Russell Brand nie jest obcy kontrowersji, ale nawet on musiał być zaskoczony reakcją na jego spowiedź rodzicielską. Przypadkowe przyznanie się w tym miesiącu, że nigdy nie opiekował się swoimi dziećmi przez 24 godziny, spowodowało, że media społecznościowe rozerwały naczynie krwionośne, a oskarżenia o seksizm znalazły się wśród bardziej dobroczynnych krytyk, jakie otrzymał.
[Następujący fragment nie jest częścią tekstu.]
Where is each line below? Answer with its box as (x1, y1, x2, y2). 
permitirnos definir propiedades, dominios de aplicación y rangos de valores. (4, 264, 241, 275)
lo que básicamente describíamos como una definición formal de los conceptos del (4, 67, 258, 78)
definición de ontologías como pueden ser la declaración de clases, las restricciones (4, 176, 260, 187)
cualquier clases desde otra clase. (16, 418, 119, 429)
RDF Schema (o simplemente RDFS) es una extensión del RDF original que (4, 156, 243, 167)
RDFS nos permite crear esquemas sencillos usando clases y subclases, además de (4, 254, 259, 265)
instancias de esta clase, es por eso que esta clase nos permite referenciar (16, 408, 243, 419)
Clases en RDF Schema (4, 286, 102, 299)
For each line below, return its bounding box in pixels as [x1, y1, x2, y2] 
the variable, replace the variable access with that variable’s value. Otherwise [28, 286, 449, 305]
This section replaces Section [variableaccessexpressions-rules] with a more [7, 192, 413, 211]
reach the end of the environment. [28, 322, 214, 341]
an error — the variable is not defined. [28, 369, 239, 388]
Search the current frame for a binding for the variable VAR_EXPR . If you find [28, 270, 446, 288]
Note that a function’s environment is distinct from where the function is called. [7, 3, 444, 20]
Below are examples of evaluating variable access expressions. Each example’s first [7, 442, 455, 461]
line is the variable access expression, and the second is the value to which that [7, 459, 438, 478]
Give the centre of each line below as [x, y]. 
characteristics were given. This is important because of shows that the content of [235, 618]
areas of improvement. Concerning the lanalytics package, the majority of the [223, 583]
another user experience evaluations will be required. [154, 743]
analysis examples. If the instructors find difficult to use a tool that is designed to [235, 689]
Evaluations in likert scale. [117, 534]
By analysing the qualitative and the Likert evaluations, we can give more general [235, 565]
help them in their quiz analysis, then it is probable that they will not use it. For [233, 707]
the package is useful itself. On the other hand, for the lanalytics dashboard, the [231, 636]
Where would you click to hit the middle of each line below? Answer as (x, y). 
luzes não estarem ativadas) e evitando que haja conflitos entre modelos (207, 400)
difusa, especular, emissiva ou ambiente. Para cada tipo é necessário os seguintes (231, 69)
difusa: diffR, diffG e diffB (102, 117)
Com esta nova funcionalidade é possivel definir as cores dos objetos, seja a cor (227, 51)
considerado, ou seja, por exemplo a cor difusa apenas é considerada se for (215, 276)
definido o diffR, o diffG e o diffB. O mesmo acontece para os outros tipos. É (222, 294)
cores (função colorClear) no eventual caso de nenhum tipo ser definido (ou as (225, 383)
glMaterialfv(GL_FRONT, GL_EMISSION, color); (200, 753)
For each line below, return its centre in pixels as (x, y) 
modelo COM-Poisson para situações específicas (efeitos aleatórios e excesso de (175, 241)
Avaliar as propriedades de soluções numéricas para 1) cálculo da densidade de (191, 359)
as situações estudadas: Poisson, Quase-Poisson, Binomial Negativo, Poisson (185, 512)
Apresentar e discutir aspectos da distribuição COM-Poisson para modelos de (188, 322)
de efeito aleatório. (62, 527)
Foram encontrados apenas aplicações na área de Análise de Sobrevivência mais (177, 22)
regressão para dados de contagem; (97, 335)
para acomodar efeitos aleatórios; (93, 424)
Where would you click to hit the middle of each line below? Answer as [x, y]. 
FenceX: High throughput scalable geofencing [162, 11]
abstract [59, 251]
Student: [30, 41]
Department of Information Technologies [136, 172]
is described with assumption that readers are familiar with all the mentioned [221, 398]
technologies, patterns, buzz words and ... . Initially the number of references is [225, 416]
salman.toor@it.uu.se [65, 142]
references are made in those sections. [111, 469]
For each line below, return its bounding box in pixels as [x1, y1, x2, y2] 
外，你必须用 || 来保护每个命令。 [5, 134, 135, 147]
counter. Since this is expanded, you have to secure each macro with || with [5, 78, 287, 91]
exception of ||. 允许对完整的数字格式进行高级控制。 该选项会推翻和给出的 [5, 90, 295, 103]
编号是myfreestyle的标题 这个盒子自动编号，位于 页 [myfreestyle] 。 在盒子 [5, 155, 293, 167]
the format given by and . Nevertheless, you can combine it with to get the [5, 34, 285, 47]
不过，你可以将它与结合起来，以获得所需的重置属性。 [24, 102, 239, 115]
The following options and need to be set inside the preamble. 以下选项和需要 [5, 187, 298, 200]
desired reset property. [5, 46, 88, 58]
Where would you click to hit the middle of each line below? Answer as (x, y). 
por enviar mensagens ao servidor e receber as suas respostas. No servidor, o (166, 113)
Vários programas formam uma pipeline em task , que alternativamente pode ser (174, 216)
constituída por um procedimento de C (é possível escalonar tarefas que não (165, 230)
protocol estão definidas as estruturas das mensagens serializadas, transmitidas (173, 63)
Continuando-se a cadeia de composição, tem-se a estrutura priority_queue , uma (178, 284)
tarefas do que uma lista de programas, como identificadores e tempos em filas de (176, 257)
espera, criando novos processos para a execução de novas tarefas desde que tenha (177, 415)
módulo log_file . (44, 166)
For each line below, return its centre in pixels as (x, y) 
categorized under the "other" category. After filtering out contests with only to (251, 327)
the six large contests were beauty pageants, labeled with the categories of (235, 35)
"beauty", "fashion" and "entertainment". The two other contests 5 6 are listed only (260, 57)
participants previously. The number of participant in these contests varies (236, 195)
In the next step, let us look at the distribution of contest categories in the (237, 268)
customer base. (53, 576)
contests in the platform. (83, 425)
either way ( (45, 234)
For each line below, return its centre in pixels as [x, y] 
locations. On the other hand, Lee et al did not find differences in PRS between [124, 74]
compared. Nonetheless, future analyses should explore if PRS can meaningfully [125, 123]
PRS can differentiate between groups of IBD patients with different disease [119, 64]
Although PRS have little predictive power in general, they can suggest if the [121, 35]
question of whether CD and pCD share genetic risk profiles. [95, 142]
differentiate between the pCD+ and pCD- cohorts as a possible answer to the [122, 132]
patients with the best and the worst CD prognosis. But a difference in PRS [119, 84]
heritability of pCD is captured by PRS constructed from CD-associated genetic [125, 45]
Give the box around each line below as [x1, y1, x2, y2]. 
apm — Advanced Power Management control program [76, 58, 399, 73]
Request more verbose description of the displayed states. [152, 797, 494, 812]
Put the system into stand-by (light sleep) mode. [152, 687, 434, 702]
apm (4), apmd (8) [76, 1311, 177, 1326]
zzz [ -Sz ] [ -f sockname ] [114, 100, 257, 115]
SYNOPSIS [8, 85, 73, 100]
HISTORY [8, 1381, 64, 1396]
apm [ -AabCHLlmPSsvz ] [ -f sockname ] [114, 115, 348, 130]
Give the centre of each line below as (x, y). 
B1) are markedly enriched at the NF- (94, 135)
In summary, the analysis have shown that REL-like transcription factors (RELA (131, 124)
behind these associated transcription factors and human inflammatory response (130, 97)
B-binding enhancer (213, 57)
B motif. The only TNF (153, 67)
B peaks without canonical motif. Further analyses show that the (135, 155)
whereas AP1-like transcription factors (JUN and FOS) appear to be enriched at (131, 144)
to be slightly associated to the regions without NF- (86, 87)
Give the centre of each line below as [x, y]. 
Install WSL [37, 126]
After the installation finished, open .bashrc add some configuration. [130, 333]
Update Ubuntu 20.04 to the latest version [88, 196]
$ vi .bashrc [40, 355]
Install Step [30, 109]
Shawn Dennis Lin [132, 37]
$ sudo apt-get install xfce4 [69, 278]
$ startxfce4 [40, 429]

43-letni komik ma dwie córki - Mabel, dwie i Peggy, sześć miesięcy - z żoną "lifestyle blogger" Laurą Gallacher, siostrą prezenterki telewizyjnej Kirsty. Ale był zbyt zajęty, zanurzony w ziemi głębokiej i duchowej, aby zabrudzić sobie ręce. "Jestem bardzo skoncentrowany na mistycznych konotacjach ich piękna i wdzięku", powiedział, "nie tak dobrze na pieluchach i upewniając się, że jedzą".
Tak, właśnie Russ jest zbyt wrażliwy, by wykonywać jakąkolwiek prawdziwą opiekę nad dzieckiem. Jest zbyt zajęty podziwem kosmicznego cudu swoich dzieci, by rzeczywiście karmić biedne roztocza. To twój klasyczny szowinista z dodatkiem kryształów i soczewicy, staroświecki seksista w stroju hipisowskim. Biedna Laura ma w zasadzie troje dzieci, nie dwie.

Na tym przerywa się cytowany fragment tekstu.